Местное население к перестройке в развалинах отнеслось спокойно и с пониманием, даже помогло раздобыть цемент. Не бесплатно, совсем не бесплатно, но и не слишком дорого по здешним меркам. Местный комендант тоже полюбовался на строительные работы, дал несколько весьма ценных советов по обустройству в боевой обстановке и в очередной раз шумно обрадовался своей гениальной идее – поселить здесь свалившихся в его вотчину химиков.
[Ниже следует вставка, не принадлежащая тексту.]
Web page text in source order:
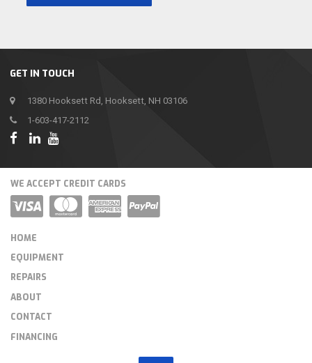
GET IN TOUCH
1380 Hooksett Rd, Hooksett, NH 03106
1-603-417-2112
WE ACCEPT CREDIT CARDS
HOME
EQUIPMENT
REPAIRS
ABOUT
CONTACT
FINANCING
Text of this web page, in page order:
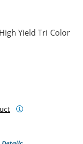
Yield Tri Color
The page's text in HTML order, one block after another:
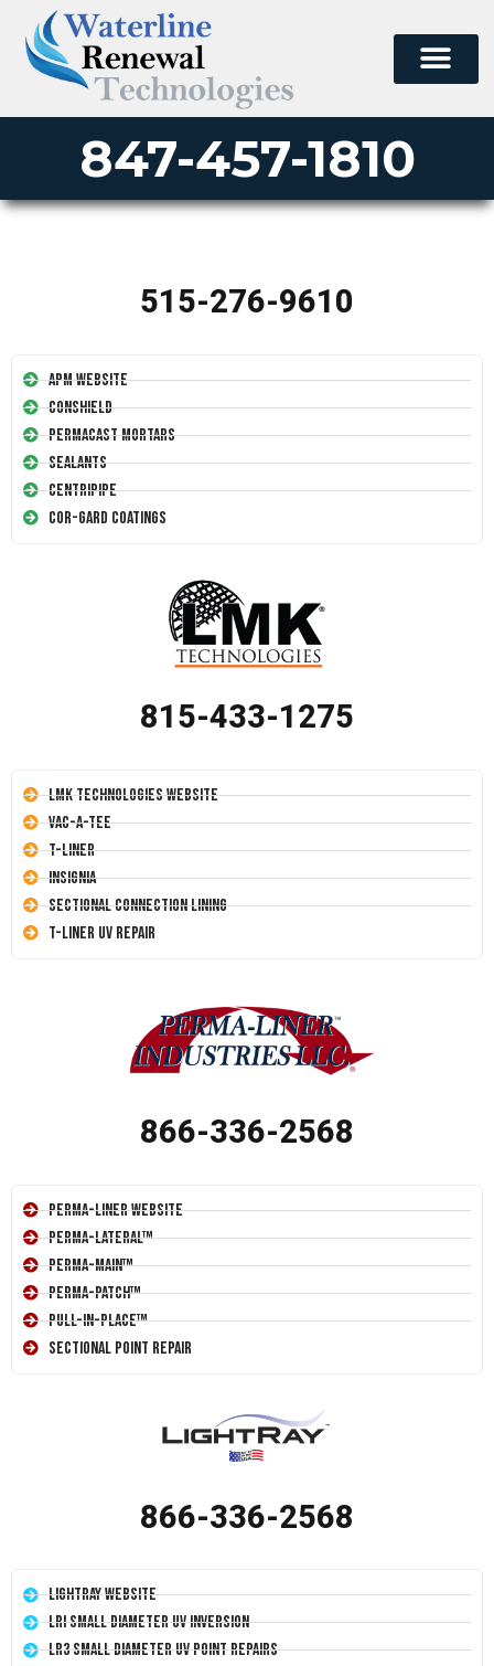
847-457-1810
515-276-9610
APM Website
Conshield
Permacast Mortars
Sealants
Centripipe
Cor-Gard Coatings
815-433-1275
LMK Technologies Website
Vac-A-Tee
T-Liner
Insignia
Sectional Connection Lining
T-Liner UV Repair
866-336-2568
Perma-Liner Website
Perma-Lateral™
Perma-Main™
Perma-Patch™
Pull-In-Place™
Sectional Point Repair
866-336-2568
LightRay Website
LRI Small Diameter UV Inversion
LR3 Small Diameter UV Point Repairs
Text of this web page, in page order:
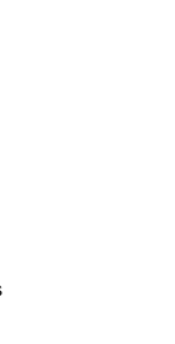
Services Near
Services Near
Services Near
Services Near
Services Near
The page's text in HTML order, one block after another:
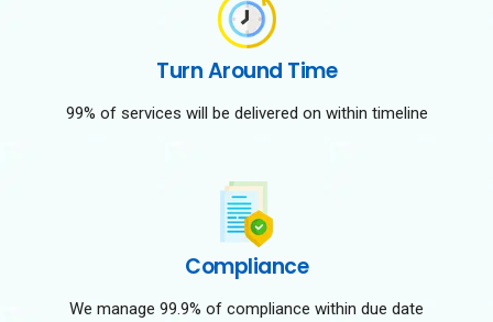
Turn Around Time
99% of services will be delivered on within timeline
Compliance
We manage 99.9% of compliance within due date
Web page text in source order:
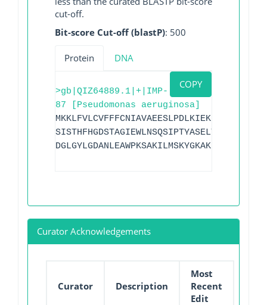
cut-off.
Bit-score Cut-off (blastP): 500
Protein DNA
COPY
>gb|QIZ64889.1|+|IMP-
87 [Pseudomonas aeruginosa]
Curator Acknowledgements
Curator Description
Most
Recent
Edit
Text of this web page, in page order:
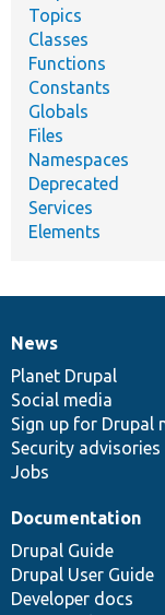
Topics
Classes
Functions
Constants
Globals
Files
Namespaces
Deprecated
Services
Elements
News
items
News
Planet Drupal
Social media
Sign up for Drupal
Security advisories
Jobs
Our
community
Documentation
Documentation
Drupal Guide
Drupal User Guide
Developer docs
Drupal
code
base
Governance
of
community
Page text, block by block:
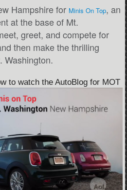
Hampshire for Minis On Top, an
at the base of Mt.
greet, and compete for
then make the thrilling
Washington.
to watch the AutoBlog for MOT
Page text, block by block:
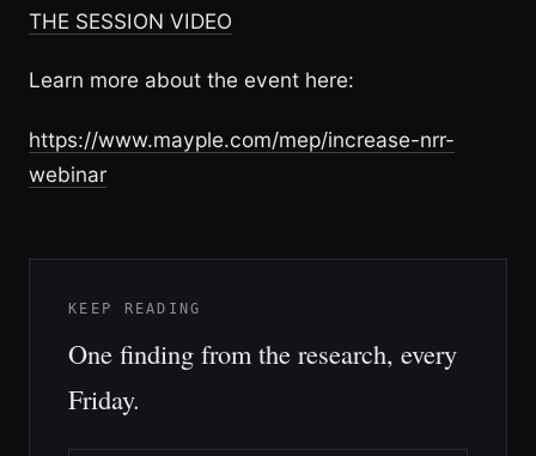
THE SESSION VIDEO
Learn more about the event here:
https://www.mayple.com/mep/increase-nrr-
webinar
KEEP READING
One finding from the research, every
Friday.
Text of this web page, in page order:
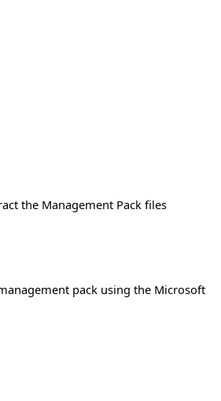
the Management Pack files
pack using the Microsoft
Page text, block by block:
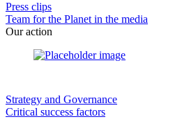
Press clips
Team for the Planet in the media
Our action
Strategy and Governance
Critical success factors
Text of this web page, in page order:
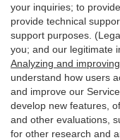
your inquiries; to
provide technical
support purposes.
you; and our legitimate
Analyzing and
understand how users
and improve our
develop new features,
and other evaluations,
for other research and
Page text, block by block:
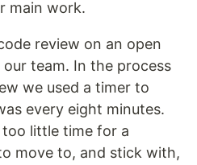
main work.
review on an open
team. In the process
we used a timer to
every eight minutes.
little time for a
move to, and stick with,

И места много, и забор крепкий, и для обороны удобно, и до села почти километр лесом, а по дороге – так и все полтора… Комендант сидел со своим взводом в Хохол-Юрте уже несколько месяцев, собирался мирно прожить со здешним населением еще столько же и совсем не хотел оказаться рядом с химиками, если у тех по ошибке сработает какое-то «спецсредство». Тем паче что химики были не свои, а армейские, да еще и прямиком из Шиханов – черт его знает, какую новейшую гадость они могли притащить на полевые испытания…
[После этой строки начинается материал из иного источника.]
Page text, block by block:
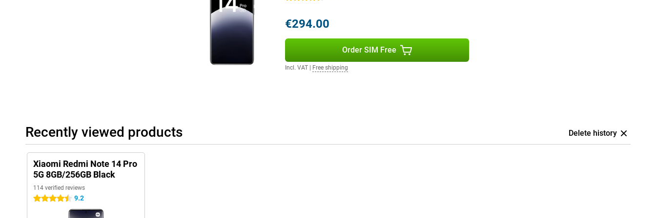
€294.00
Order SIM Free
Incl. VAT| Free shipping
Recently viewed products Delete history
Xiaomi Redmi Note 14 Pro
5G 8GB/256GB Black
114 verified reviews
4.5 stars 9.2
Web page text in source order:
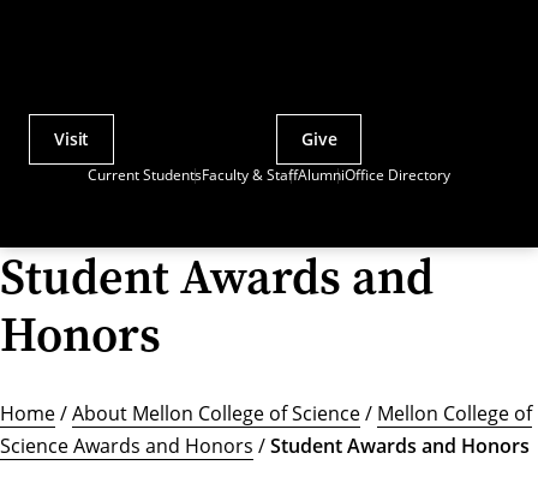
Current StudentsFaculty & StaffAlumniOffice Directory
Actions
Visit Give
Student Awards and
Honors
Home/About Mellon College of Science/ Mellon College of
Science Awards and Honors /Student Awards and Honors
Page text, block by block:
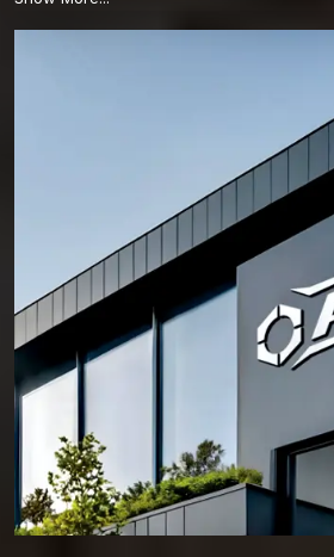
From industrial facilities to commercial
work, our products are supplied to projects
cannot be compromised. This is why
continue to rely on AFT for
Who We Are – Experts in Reliable
Fixing Solutions for Every Project
Anchorite Fixing Technology (AFT) was
intention—to deliver fastening solutions that
can trust without hesitation. Located in
Haryana, we have consistently built a
Manufacturer of Anchor Fasteners in
Our daily operations in the manufacturing
foundation of several key principles. We
integrity and put a premium on ensuring our
accurate and produce consistent results.
focus on meeting the needs of our
principles, but reliability is our underlying
Over many years, AFT has provided
construction, commercial buildings, industrial
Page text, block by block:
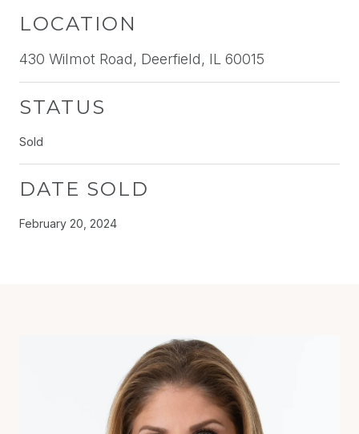
LOCATION
430 Wilmot Road, Deerfield, IL 60015
STATUS
Sold
DATE SOLD
February 20, 2024

То, что наши российские специальные газы, – самые гуманные отравляющие газы в мире – не сильно разбирают, кто там свой, а кто боевик, известно всей стране. И ведь заранее не вычислишь, какая тут будет концентрация и нет ли у тебя, случаем, повышенной индивидуальной восприимчивости… Так что лучше держаться подальше. И за лесом. И чтобы от села подальше – химики навоняют и уедут, а комендант останется с мирными… то есть в этом случае уже не совсем мирными, даже скорее наоборот… жителями. А для старлея эта командировка на войну была не первой и даже не второй, так что добродушие местного населения он сумел оценить и расставаться с ним не собирался. Лейтенант Мудрецкий был об этом извещен прямо в день своего приезда. Как и о том, что ближайшее начальство со стороны Российской армии, которое, по мнению генерала Крутова, обязано химиков обеспечить всем необходимым, находится еще в паре верст отсюда и само не слишком богато… а коменданту никто на незваных гостей-помощников ни патроны, ни сухпай не выделяет и не собирается. Впрочем, любую проблему можно решить…
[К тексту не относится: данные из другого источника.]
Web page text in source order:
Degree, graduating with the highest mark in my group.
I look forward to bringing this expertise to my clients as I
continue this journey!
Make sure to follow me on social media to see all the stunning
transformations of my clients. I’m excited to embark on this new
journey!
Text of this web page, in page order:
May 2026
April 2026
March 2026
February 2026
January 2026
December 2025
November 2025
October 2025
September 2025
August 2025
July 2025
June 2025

– Валет! – Лейтенант вспомнил о проблемах, о предстоящем решении и решил еще раз уточнить детали. – Почем в прошлый раз торговались, не помнишь?
– «Вэвэшники» предлагают по сотне патронов за «синеглазку», если автоматные, и пулеметную ленту на двести пятьдесят – за три. Подствольник я пробовал сторговать – говорят, самим нужны, да и менять нам не на что… – Бывший коммерсант, а нынче младший сержант Валетов был самым секретным оружием химвзвода, о котором затеявший свой маленький бизнес комендант и не подозревал. – Сухпая нам еще четыре коробки должны на том посту, что возле моста через канал. Замок ихний брался достать по два барана за «ОЗК», но я отказался.
– Это почему?! – возмутился Мудрецкий. – А что мы жрать будем? Тот мешок макарон, которым нас от имени Крутова облагодетельствовали?! Ты вот Простакову скажи, что от двух баранов отказался!
– Уже сказал, товарищ лейтенант. – Фрол был явно весьма горд своими достижениями. – И сказал, что с местными можно договориться по пять за два плаща, если целые и не клеенные нигде, а с бахилами и противогазами – и шесть дают.
– А противогазы-то им зачем? – Возмущение сменилось изумлением.
– Да ну, штука-то полезная… Ну, если что красить, например. Или вот выгребные ямы чистить, тоже очень пригодится. – Валетов дернулся от нахлынувших воспоминаний. – И вообще, мало ли что, товарищ лейтенант. Мы-то здесь – вот местные противогазами и запасаются.
– Продать им, что ли… Там от волковских еще штук пять осталось. А рации мелкие, «сто пятьдесят седьмые», никому не пробовал толкнуть?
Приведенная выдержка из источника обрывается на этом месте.